Task details →
Copy out each line of the data that contains "density".

------ Supplied material

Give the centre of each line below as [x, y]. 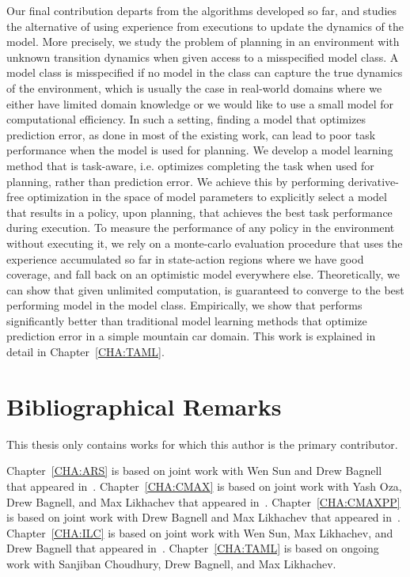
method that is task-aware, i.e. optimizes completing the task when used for [190, 165]
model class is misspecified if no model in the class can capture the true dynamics [205, 72]
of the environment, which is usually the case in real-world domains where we [194, 87]
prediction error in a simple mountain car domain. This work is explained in [191, 336]
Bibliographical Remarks [144, 406]
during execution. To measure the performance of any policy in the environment [201, 228]
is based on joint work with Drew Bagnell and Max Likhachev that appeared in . [203, 517]
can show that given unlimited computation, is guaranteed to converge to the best [205, 289]
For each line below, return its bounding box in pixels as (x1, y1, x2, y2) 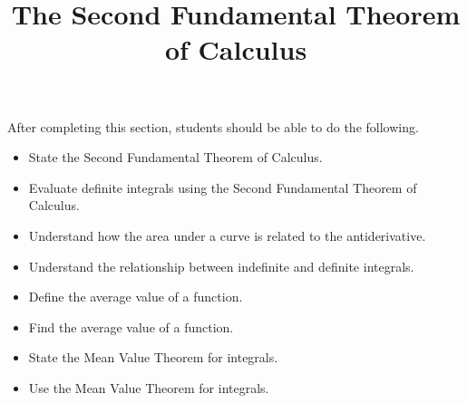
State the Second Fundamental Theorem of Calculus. (28, 148, 323, 167)
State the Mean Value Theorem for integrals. (28, 348, 278, 367)
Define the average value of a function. (28, 287, 243, 306)
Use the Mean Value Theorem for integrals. (28, 378, 269, 397)
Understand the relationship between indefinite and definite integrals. (28, 256, 414, 275)
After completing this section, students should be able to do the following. (7, 117, 419, 136)
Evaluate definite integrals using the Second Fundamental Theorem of (28, 178, 417, 197)
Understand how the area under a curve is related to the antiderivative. (28, 225, 426, 245)
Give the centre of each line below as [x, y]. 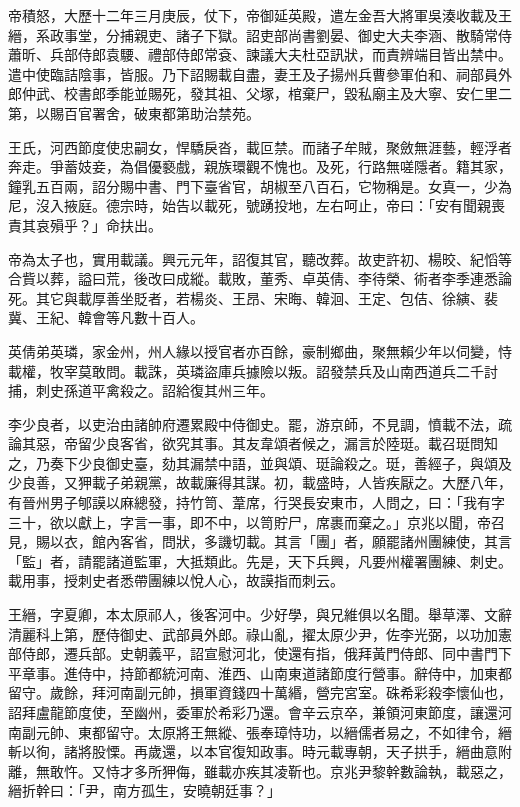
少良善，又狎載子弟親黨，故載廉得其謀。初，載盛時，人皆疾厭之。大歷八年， [260, 482]
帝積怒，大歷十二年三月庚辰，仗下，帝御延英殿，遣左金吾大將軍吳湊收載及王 [260, 15]
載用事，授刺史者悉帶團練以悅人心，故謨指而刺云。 [176, 580]
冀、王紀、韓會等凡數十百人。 [106, 317]
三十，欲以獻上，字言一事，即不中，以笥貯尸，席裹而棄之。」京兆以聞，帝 [249, 521]
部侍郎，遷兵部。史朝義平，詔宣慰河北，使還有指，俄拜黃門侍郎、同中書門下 [260, 653]
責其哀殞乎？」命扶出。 [85, 224]
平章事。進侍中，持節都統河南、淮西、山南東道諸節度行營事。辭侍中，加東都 [260, 672]
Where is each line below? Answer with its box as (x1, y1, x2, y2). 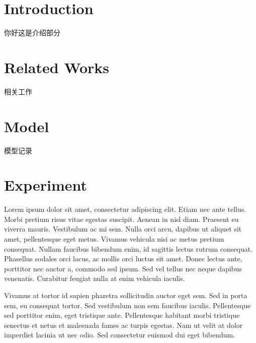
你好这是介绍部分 (4, 27, 60, 38)
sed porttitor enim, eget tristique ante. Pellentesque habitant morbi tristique (4, 310, 240, 320)
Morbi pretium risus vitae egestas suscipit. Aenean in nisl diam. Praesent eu (4, 213, 239, 224)
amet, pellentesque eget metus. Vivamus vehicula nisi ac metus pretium (4, 234, 224, 244)
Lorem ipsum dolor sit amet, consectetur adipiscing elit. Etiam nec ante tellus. (4, 204, 246, 214)
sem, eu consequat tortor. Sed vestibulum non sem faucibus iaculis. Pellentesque (4, 300, 251, 310)
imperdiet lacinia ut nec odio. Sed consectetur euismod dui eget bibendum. (4, 329, 235, 340)
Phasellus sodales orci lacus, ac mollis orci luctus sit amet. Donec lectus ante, (4, 253, 242, 264)
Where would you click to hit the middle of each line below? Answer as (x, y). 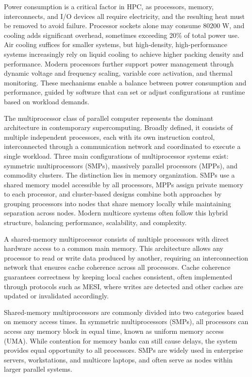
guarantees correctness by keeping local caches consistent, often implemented (118, 277)
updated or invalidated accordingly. (56, 296)
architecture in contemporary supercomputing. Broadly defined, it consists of (118, 127)
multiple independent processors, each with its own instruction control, (109, 137)
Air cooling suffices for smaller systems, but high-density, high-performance (116, 44)
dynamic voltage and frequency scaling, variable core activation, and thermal (118, 73)
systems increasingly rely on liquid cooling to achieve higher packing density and (124, 54)
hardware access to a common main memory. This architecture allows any (114, 248)
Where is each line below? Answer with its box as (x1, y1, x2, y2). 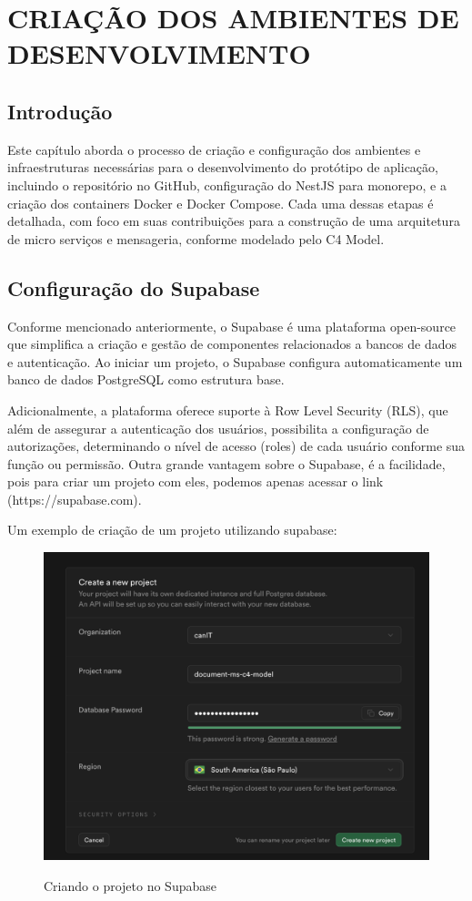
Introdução (7, 97, 113, 125)
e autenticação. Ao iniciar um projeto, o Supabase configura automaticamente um (7, 352, 463, 371)
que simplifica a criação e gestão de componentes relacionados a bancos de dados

------------

Answer to this problem →
Air cooling suffices for smaller systems, but high-density, high-performance (116, 44)
systems increasingly rely on liquid cooling to achieve higher packing density and (124, 54)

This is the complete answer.